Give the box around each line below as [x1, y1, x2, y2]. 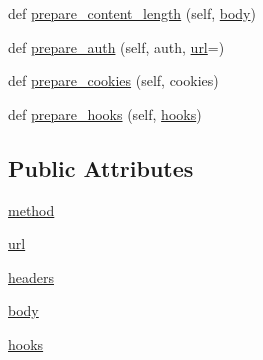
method [8, 199, 55, 220]
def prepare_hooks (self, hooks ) [8, 103, 202, 124]
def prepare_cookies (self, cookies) [8, 70, 219, 91]
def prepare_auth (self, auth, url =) [8, 36, 225, 57]
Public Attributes [8, 152, 194, 183]
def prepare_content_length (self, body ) [8, 3, 256, 23]
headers [8, 266, 55, 287]
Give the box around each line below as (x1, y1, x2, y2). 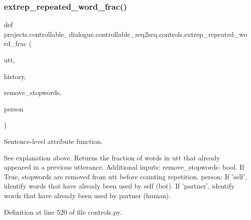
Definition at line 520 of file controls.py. (4, 206, 122, 217)
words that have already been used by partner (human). (4, 190, 171, 200)
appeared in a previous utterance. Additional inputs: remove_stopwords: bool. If (4, 162, 244, 172)
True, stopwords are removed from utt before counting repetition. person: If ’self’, (4, 171, 247, 181)
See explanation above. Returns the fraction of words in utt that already (4, 152, 220, 162)
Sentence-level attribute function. (4, 136, 103, 146)
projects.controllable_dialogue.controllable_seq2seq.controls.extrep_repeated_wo (4, 29, 247, 39)
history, (4, 71, 26, 81)
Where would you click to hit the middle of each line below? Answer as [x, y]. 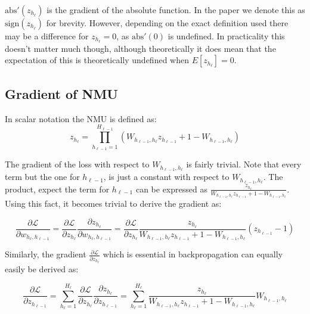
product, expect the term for [57, 189]
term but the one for [42, 177]
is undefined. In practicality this [226, 36]
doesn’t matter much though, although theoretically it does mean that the [140, 48]
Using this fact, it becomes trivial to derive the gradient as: [113, 203]
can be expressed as [171, 189]
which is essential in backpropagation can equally [193, 254]
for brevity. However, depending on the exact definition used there [167, 23]
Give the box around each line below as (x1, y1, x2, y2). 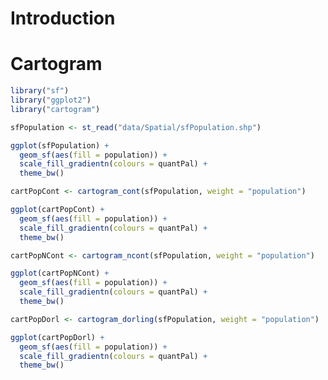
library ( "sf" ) (10, 86, 70, 96)
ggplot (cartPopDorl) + (10, 332, 105, 342)
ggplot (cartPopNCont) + (10, 268, 110, 279)
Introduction (10, 7, 116, 30)
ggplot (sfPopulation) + (10, 140, 110, 151)
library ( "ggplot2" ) (10, 95, 92, 105)
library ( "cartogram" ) (10, 104, 101, 114)
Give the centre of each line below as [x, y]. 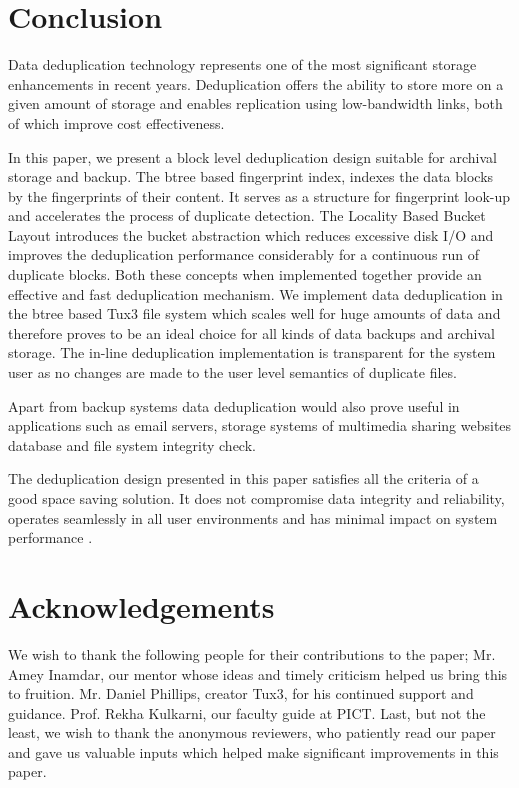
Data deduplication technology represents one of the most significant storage [242, 64]
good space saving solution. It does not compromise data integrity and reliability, [256, 498]
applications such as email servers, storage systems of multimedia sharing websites [260, 425]
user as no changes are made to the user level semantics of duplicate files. [232, 372]
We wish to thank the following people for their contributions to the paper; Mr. [252, 653]
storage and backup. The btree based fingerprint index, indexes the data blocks [251, 176]
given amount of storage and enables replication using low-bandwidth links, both [255, 103]
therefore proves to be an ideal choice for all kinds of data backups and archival [251, 332]
════════════════════
» GOAL OF THE EXERCISE: Skip the images and restate each record above word for word.

» SOLUTION FOR THIS PROBLEM:
Give the box around each line below as [x1, y1, x2, y2]. 
method [8, 199, 55, 220]
def prepare_hooks (self, hooks ) [8, 103, 202, 124]
def prepare_cookies (self, cookies) [8, 70, 219, 91]
def prepare_auth (self, auth, url =) [8, 36, 225, 57]
Public Attributes [8, 152, 194, 183]
def prepare_content_length (self, body ) [8, 3, 256, 23]
headers [8, 266, 55, 287]
Give the box around each line below as (x1, y1, x2, y2). 
Definition at line 520 of file controls.py. (4, 206, 122, 217)
words that have already been used by partner (human). (4, 190, 171, 200)
appeared in a previous utterance. Additional inputs: remove_stopwords: bool. If (4, 162, 244, 172)
True, stopwords are removed from utt before counting repetition. person: If ’self’, (4, 171, 247, 181)
See explanation above. Returns the fraction of words in utt that already (4, 152, 220, 162)
Sentence-level attribute function. (4, 136, 103, 146)
projects.controllable_dialogue.controllable_seq2seq.controls.extrep_repeated_wo (4, 29, 247, 39)
history, (4, 71, 26, 81)
Where would you click to hit the middle of each line below? Answer as [x, y]. 
product, expect the term for [57, 189]
term but the one for [42, 177]
is undefined. In practicality this [226, 36]
doesn’t matter much though, although theoretically it does mean that the [140, 48]
Using this fact, it becomes trivial to derive the gradient as: [113, 203]
can be expressed as [171, 189]
which is essential in backpropagation can equally [193, 254]
for brevity. However, depending on the exact definition used there [167, 23]
Give the box around each line below as (x1, y1, x2, y2). 
library ( "sf" ) (10, 86, 70, 96)
ggplot (cartPopDorl) + (10, 332, 105, 342)
ggplot (cartPopNCont) + (10, 268, 110, 279)
Introduction (10, 7, 116, 30)
ggplot (sfPopulation) + (10, 140, 110, 151)
library ( "ggplot2" ) (10, 95, 92, 105)
library ( "cartogram" ) (10, 104, 101, 114)
Give the centre of each line below as [x, y]. 
Data deduplication technology represents one of the most significant storage [242, 64]
good space saving solution. It does not compromise data integrity and reliability, [256, 498]
applications such as email servers, storage systems of multimedia sharing websites [260, 425]
user as no changes are made to the user level semantics of duplicate files. [232, 372]
We wish to thank the following people for their contributions to the paper; Mr. [252, 653]
storage and backup. The btree based fingerprint index, indexes the data blocks [251, 176]
given amount of storage and enables replication using low-bandwidth links, both [255, 103]
therefore proves to be an ideal choice for all kinds of data backups and archival [251, 332]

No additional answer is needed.